_Problem to solve_
Please filter the data down to the lines that include the word "Statement" and copy them.

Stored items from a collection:
[Start of section]
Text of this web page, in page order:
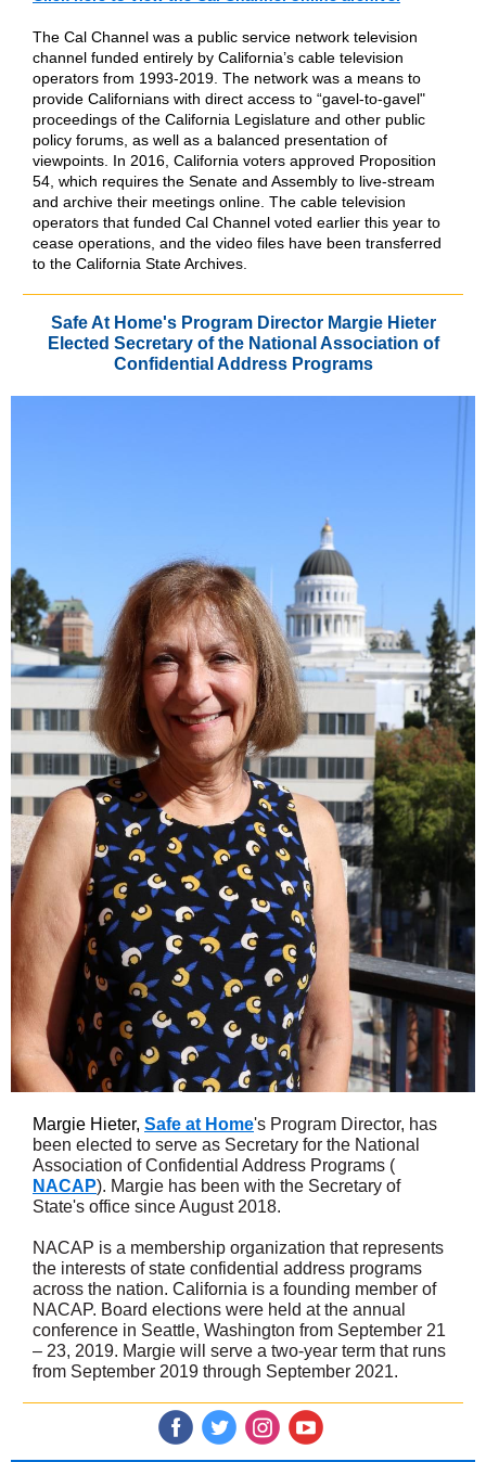
The Cal Channel was a public service network television
channel funded entirely by California’s cable television
operators from 1993-2019. The network was a means to
provide Californians with direct access to “gavel-to-gavel"
proceedings of the California Legislature and other public
policy forums, as well as a balanced presentation of
viewpoints. In 2016, California voters approved Proposition
54, which requires the Senate and Assembly to live-stream
and archive their meetings online. The cable television
operators that funded Cal Channel voted earlier this year to
cease operations, and the video files have been transferred
to the California State Archives.
Safe At Home's Program Director Margie Hieter
Elected Secretary of the National Association of
Confidential Address Programs
Margie Hieter, Safe at Home's Program Director, has
been elected to serve as Secretary for the National
Association of Confidential Address Programs (
NACAP). Margie has been with the Secretary of
State's office since August 2018.
NACAP is a membership organization that represents
the interests of state confidential address programs
across the nation. California is a founding member of
NACAP. Board elections were held at the annual
conference in Seattle, Washington from September 21
– 23, 2019. Margie will serve a two-year term that runs
from September 2019 through September 2021.
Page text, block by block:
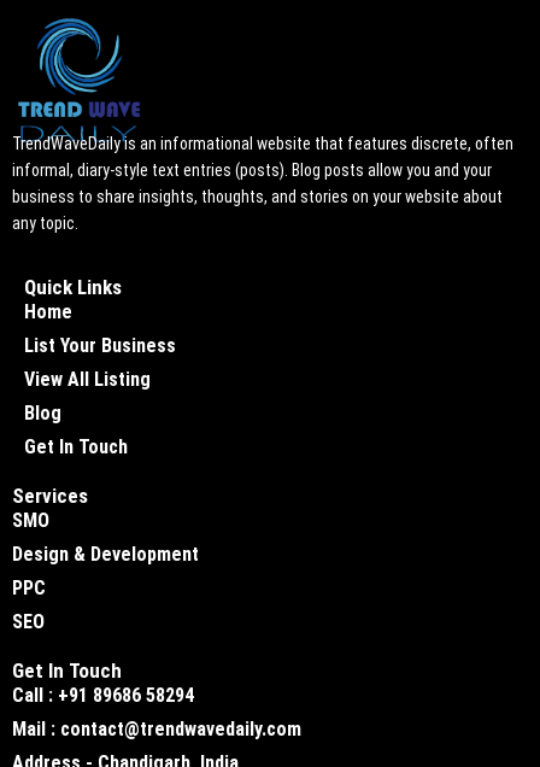
TrendWaveDaily is an informational website that features discrete, often
informal, diary-style text entries (posts). Blog posts allow you and your
business to share insights, thoughts, and stories on your website about
any topic.
Quick Links
Home
List Your Business
View All Listing
Blog
Get In Touch
Services
SMO
Design & Development
PPC
SEO
Get In Touch
Call : +91 89686 58294
Mail : contact@trendwavedaily.com
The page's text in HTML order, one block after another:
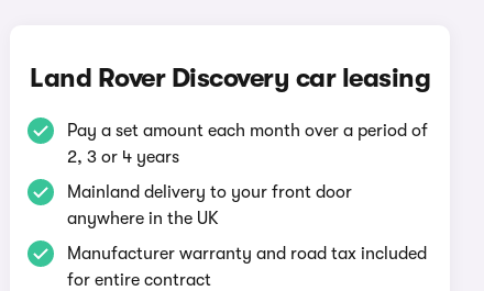
Land Rover Discovery car leasing
Pay a set amount each month over a period of
2, 3 or 4 years
Mainland delivery to your front door
anywhere in the UK
Manufacturer warranty and road tax included
for entire contract
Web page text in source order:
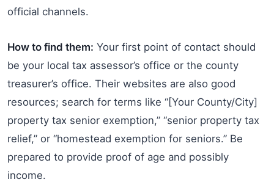
official channels.
How to find them: Your first point of contact should
be your local tax assessor’s office or the county
treasurer’s office. Their websites are also good
resources; search for terms like “[Your County/City]
property tax senior exemption,” “senior property tax
relief,” or “homestead exemption for seniors.” Be
prepared to provide proof of age and possibly
income.
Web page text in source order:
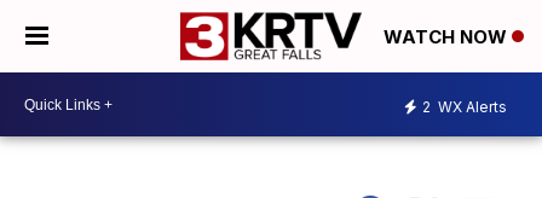
WATCH NOW
2 WX Alerts
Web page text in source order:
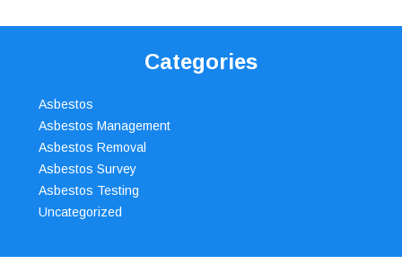
Categories
Asbestos
Asbestos Management
Asbestos Removal
Asbestos Survey
Asbestos Testing
Uncategorized
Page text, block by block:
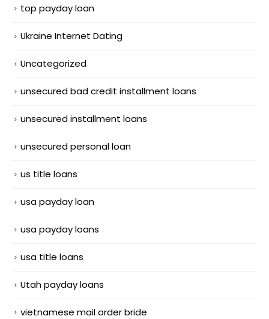
top payday loan
Ukraine Internet Dating
Uncategorized
unsecured bad credit installment loans
unsecured installment loans
unsecured personal loan
us title loans
usa payday loan
usa payday loans
usa title loans
Utah payday loans
vietnamese mail order bride
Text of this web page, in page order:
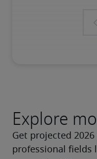
Explore
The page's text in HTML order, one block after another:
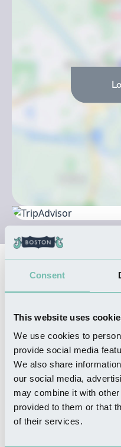
Consent
This website uses
We use cookies to
provide social media
We also share
our social media,
may combine it with
provided to them or that
of their services.
Nearby
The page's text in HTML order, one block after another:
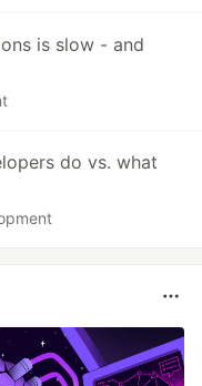
is slow - and
do vs. what
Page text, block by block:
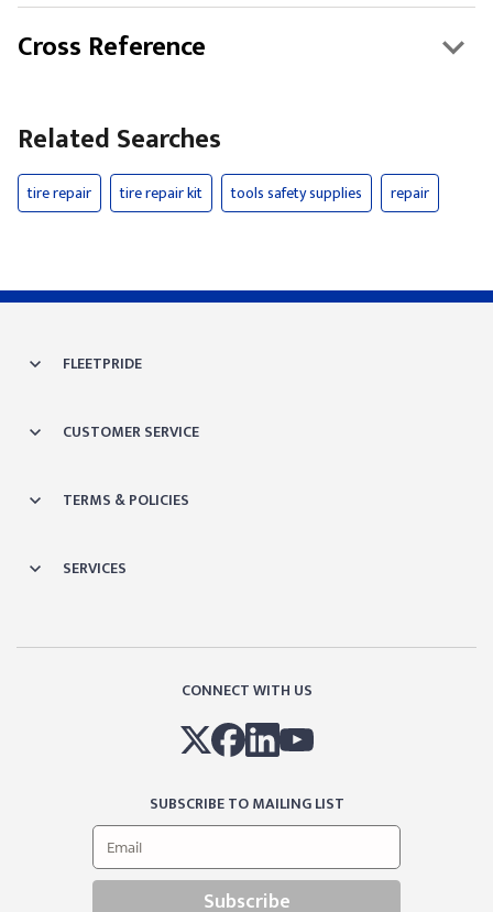
Cross Reference
Related Searches
tire repair tire repair kit tools safety supplies repair
FLEETPRIDE
CUSTOMER SERVICE
TERMS & POLICIES
SERVICES
CONNECT WITH US
SUBSCRIBE TO MAILING LIST
Subscribe
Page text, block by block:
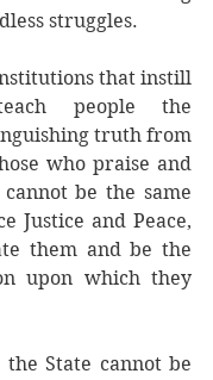
struggles.
that instill
people the
truth from
who praise and
be the same
Justice and Peace,
them and be the
upon which they
State cannot be
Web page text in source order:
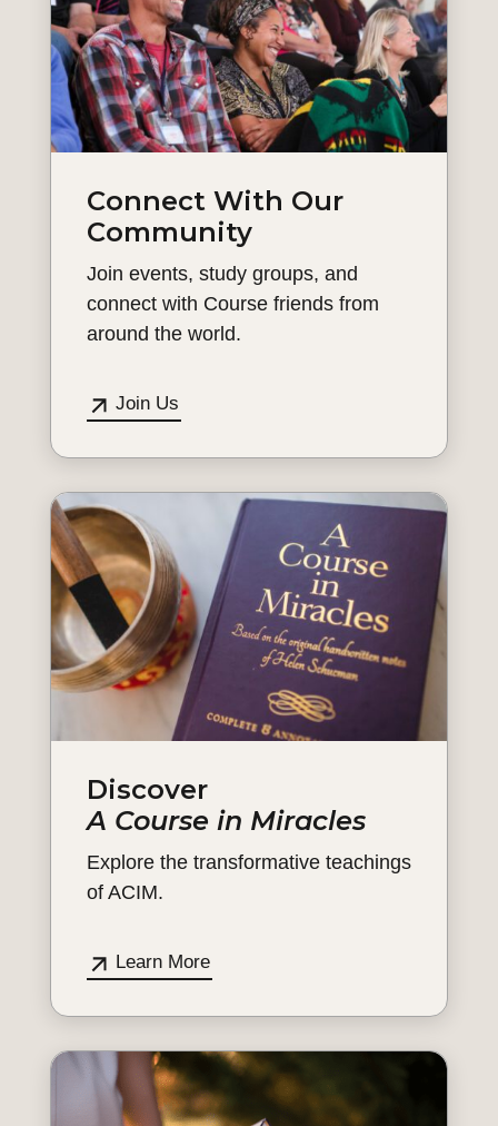
Connect With Our
Community
Join events, study groups, and
connect with Course friends from
around the world.
Join Us
Discover
A Course in Miracles
Explore the transformative teachings
of ACIM.
Learn More
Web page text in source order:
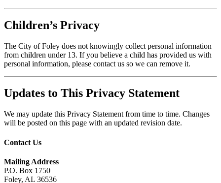
Children’s Privacy
The City of Foley does not knowingly collect personal information
from children under 13. If you believe a child has provided us with
personal information, please contact us so we can remove it.
Updates to This Privacy Statement
We may update this Privacy Statement from time to time. Changes
will be posted on this page with an updated revision date.
Contact Us
Mailing Address
P.O. Box 1750
Foley, AL 36536
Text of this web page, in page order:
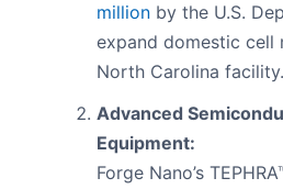
million by the U.S.
expand domestic cell
North Carolina facility.
Advanced
Equipment:
Forge Nano’s
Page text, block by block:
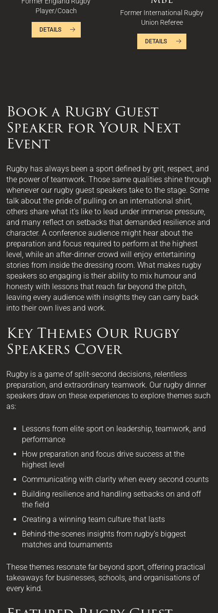
Player/Coach
DETAILS
Former International Rugby
Union Referee
DETAILS
Book a Rugby Guest
Speaker for Your Next
Event
Rugby has always been a sport defined by grit, respect, and
the power of teamwork. Those same qualities shine through
whenever our rugby guest speakers take to the stage. Some
talk about the pride of pulling on an international shirt,
others share what it’s like to lead under immense pressure,
and many reflect on setbacks that demanded resilience and
character. A conference audience might hear about the
preparation and focus required to perform at the highest
level, while an after-dinner crowd will enjoy entertaining
stories from inside the dressing room. What makes rugby
speakers so engaging is their ability to mix humour and
honesty with lessons that reach far beyond the pitch,
leaving every audience with insights they can carry back
into their own lives and work.
Key Themes Our Rugby
Speakers Cover
Rugby is a game of split-second decisions, relentless
preparation, and extraordinary teamwork. Our rugby dinner
speakers draw on these experiences to explore themes such
as:
Lessons from elite sport on leadership, teamwork, and
performance
How preparation and focus drive success at the
highest level
Communicating with clarity when every second counts
Building resilience and handling setbacks on and off
the field
Creating a winning team culture that lasts
Behind-the-scenes insights from rugby’s biggest
matches and tournaments
These themes resonate far beyond sport, offering practical
takeaways for businesses, schools, and organisations of
every kind.
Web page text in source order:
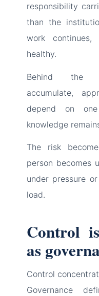
responsibility
than the
work
healthy.
Behind the
accumulate,
depend on
knowledge
The risk
person becomes
under pressure
load.
Control
as
Control
Governance
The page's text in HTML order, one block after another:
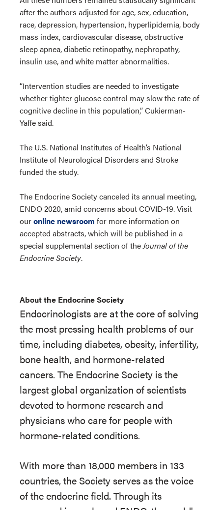
after the authors adjusted for age, sex, education,
race, depression, hypertension, hyperlipidemia, body
mass index, cardiovascular disease, obstructive
sleep apnea, diabetic retinopathy, nephropathy,
insulin use, and white matter abnormalities.
“Intervention studies are needed to investigate
whether tighter glucose control may slow the rate of
cognitive decline in this population,” Cukierman-
Yaffe said.
The U.S. National Institutes of Health’s National
Institute of Neurological Disorders and Stroke
funded the study.
The Endocrine Society canceled its annual meeting,
ENDO 2020, amid concerns about COVID-19. Visit
ouronline newsroom for more information on
accepted abstracts, which will be published in a
special supplemental section of theJournal of the
Endocrine Society.
About the Endocrine Society
Endocrinologists are at the core of solving
the most pressing health problems of our
time, including diabetes, obesity, infertility,
bone health, and hormone-related
cancers. The Endocrine Society is the
largest global organization of scientists
devoted to hormone research and
physicians who care for people with
hormone-related conditions.
With more than 18,000 members in 133
countries, the Society serves as the voice
of the endocrine field. Through its
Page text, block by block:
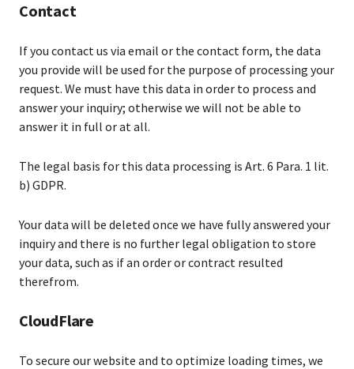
[End of section]
_Your response_
Updates to This Privacy Statement
We may update this Privacy Statement from time to time. Changes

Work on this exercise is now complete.